▶ **Exercise goal**
What is needed is an exact reproduction of the lines in the records below, starting at the line with "Watson, Walter" and ending at the line with "Webasto NSN Numbers", both included, and nothing else; pictures stay out.

===============

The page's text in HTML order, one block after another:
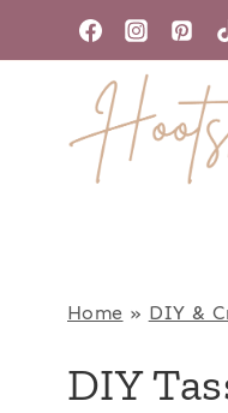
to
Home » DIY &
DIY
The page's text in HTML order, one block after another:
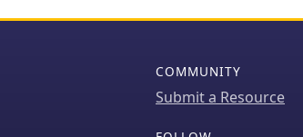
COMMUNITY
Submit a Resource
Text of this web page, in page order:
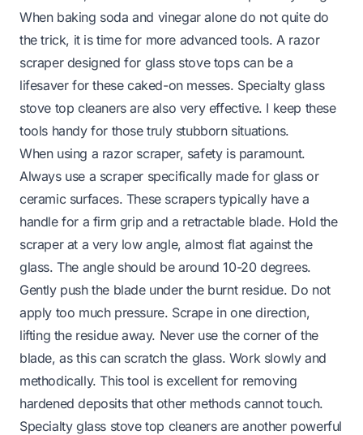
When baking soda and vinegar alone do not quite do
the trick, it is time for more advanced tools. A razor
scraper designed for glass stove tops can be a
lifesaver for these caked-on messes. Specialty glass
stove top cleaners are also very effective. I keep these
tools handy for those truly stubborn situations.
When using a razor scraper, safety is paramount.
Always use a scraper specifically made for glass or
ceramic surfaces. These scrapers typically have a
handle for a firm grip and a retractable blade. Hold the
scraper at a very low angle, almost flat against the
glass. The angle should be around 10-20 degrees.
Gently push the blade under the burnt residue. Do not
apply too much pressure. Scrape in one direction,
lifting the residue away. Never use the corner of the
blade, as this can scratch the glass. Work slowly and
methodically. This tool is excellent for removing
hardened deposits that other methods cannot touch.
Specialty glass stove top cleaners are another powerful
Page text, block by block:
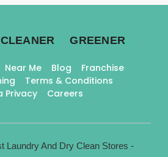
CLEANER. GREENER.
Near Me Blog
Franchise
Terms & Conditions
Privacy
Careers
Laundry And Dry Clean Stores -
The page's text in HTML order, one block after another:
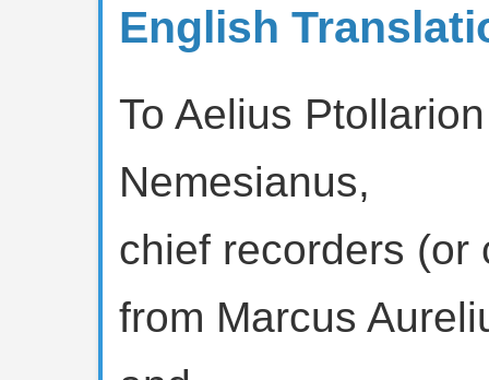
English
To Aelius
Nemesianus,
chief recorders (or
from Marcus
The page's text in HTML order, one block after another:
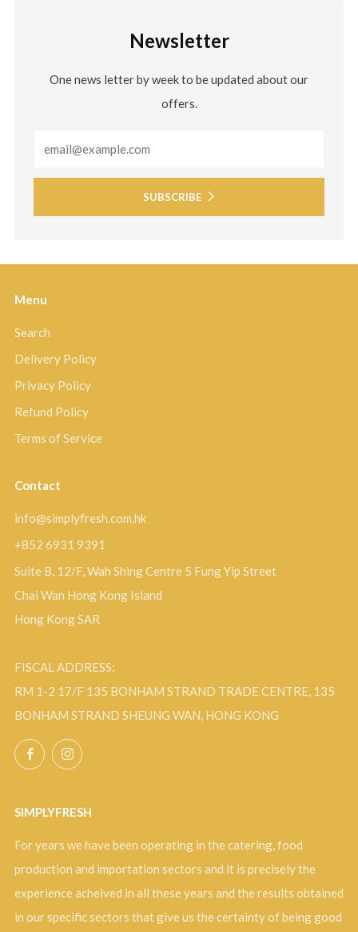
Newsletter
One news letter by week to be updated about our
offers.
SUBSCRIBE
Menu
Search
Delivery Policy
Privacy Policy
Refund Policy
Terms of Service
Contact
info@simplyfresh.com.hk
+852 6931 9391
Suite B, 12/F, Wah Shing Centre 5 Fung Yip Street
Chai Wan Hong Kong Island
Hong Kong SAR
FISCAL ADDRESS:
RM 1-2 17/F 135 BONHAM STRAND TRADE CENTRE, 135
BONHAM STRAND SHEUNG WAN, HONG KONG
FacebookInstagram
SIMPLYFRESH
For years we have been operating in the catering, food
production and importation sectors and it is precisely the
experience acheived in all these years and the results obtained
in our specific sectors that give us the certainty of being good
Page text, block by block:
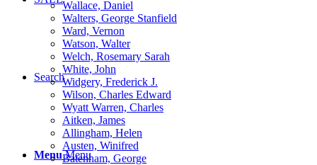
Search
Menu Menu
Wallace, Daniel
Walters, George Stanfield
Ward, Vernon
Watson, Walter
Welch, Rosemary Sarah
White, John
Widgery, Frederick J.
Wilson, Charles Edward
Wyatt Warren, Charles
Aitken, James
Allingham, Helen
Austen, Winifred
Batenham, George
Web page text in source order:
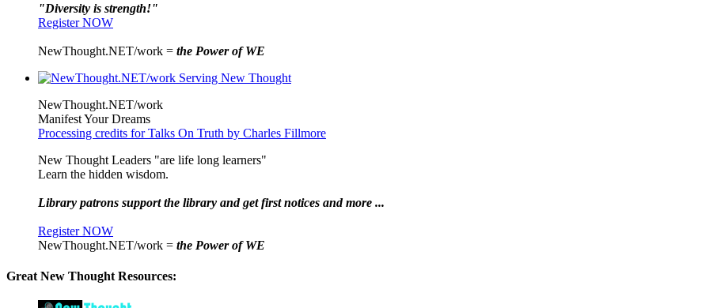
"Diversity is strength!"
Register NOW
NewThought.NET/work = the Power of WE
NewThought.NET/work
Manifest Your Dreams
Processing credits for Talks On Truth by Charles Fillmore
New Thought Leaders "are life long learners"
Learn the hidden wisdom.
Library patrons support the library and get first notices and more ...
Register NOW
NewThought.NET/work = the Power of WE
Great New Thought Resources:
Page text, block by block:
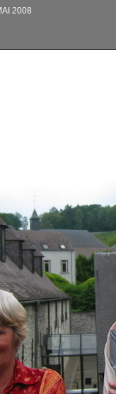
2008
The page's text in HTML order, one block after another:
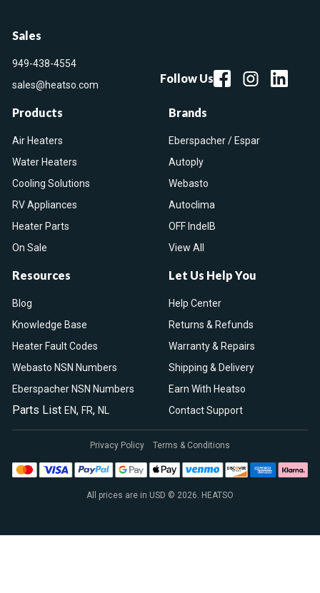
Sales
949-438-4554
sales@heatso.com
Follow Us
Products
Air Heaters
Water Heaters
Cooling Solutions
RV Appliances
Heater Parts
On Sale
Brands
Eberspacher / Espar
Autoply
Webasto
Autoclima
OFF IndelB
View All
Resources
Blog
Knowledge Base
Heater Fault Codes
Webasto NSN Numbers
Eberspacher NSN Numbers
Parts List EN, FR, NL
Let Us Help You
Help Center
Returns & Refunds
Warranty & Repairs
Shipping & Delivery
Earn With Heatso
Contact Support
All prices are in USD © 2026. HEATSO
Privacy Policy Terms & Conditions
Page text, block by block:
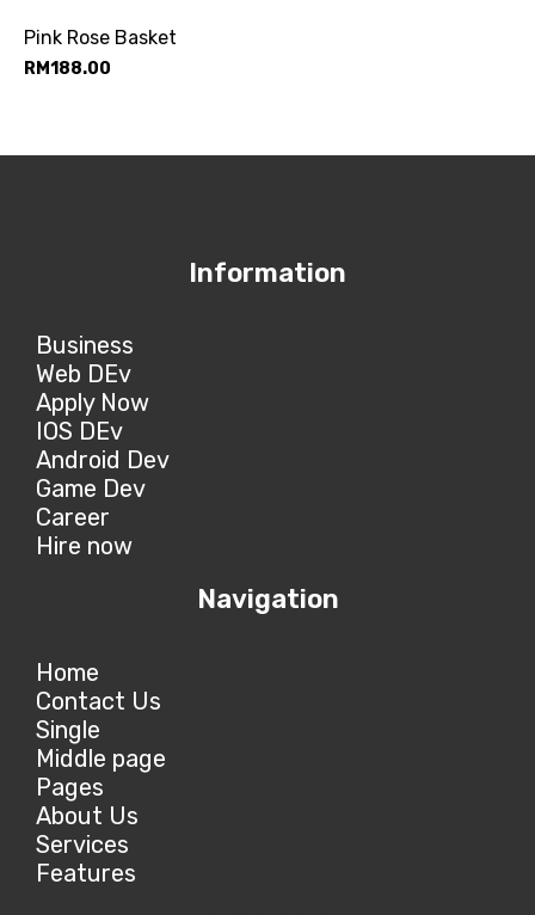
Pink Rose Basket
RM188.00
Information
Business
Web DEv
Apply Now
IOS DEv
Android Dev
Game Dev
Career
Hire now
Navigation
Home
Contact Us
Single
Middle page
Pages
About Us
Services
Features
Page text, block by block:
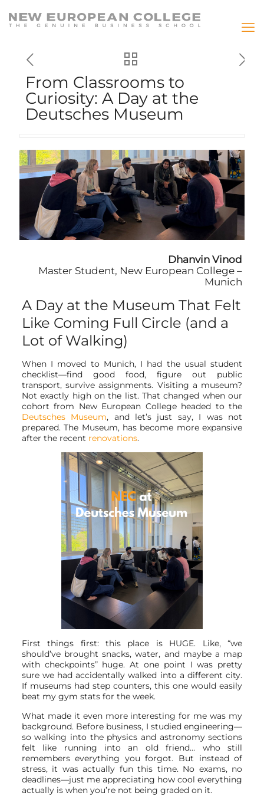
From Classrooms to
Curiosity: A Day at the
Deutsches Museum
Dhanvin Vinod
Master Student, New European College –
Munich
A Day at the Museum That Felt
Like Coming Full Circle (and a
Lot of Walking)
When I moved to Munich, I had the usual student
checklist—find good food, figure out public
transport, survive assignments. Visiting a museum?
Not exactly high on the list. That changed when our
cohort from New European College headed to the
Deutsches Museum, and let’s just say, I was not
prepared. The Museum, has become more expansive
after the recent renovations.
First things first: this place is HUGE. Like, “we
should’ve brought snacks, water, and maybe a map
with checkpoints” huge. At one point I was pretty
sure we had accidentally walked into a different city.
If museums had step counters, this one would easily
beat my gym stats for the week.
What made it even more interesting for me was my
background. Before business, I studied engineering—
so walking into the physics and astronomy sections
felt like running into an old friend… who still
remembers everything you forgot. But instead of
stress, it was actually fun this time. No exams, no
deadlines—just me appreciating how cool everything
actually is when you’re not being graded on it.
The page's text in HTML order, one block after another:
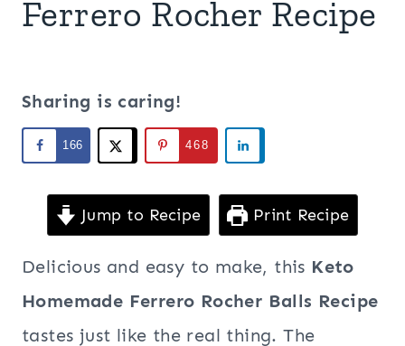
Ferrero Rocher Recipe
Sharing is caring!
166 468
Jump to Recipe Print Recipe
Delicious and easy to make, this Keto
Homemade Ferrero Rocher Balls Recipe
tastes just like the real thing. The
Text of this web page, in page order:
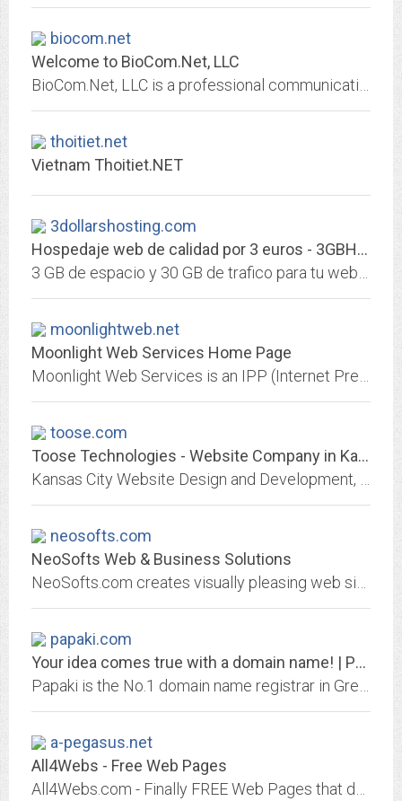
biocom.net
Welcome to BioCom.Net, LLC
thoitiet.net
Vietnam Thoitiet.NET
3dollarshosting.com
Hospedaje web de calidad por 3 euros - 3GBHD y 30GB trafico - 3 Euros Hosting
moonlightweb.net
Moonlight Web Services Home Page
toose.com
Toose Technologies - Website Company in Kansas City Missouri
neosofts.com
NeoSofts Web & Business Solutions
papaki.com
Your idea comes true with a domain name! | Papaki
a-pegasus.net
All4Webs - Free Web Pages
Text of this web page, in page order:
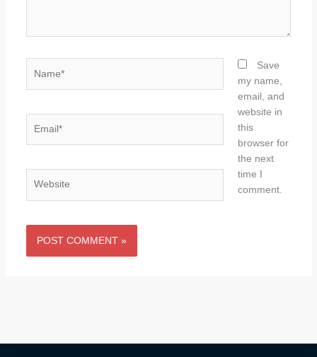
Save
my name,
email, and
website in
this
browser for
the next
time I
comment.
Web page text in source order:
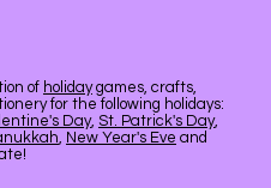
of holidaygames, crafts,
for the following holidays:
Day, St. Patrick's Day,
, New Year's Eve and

===============

▶ **Solution below**
Watson, Walter
Welch, Rosemary Sarah
White, John
Widgery, Frederick J.
Wilson, Charles Edward
Wyatt Warren, Charles
Aitken, James
Allingham, Helen
Austen, Winifred
Batenham, George
Web page text in source order:
"Diversity is strength!"
Register NOW
NewThought.NET/work = the Power of WE
NewThought.NET/work
Manifest Your Dreams
Processing credits for Talks On Truth by Charles Fillmore
New Thought Leaders "are life long learners"
Learn the hidden wisdom.
Library patrons support the library and get first notices and more ...
Register NOW
NewThought.NET/work = the Power of WE
Great New Thought Resources:
Page text, block by block:
2008
The page's text in HTML order, one block after another:
Sales
949-438-4554
sales@heatso.com
Follow Us
Products
Air Heaters
Water Heaters
Cooling Solutions
RV Appliances
Heater Parts
On Sale
Brands
Eberspacher / Espar
Autoply
Webasto
Autoclima
OFF IndelB
View All
Resources
Blog
Knowledge Base
Heater Fault Codes
Webasto NSN Numbers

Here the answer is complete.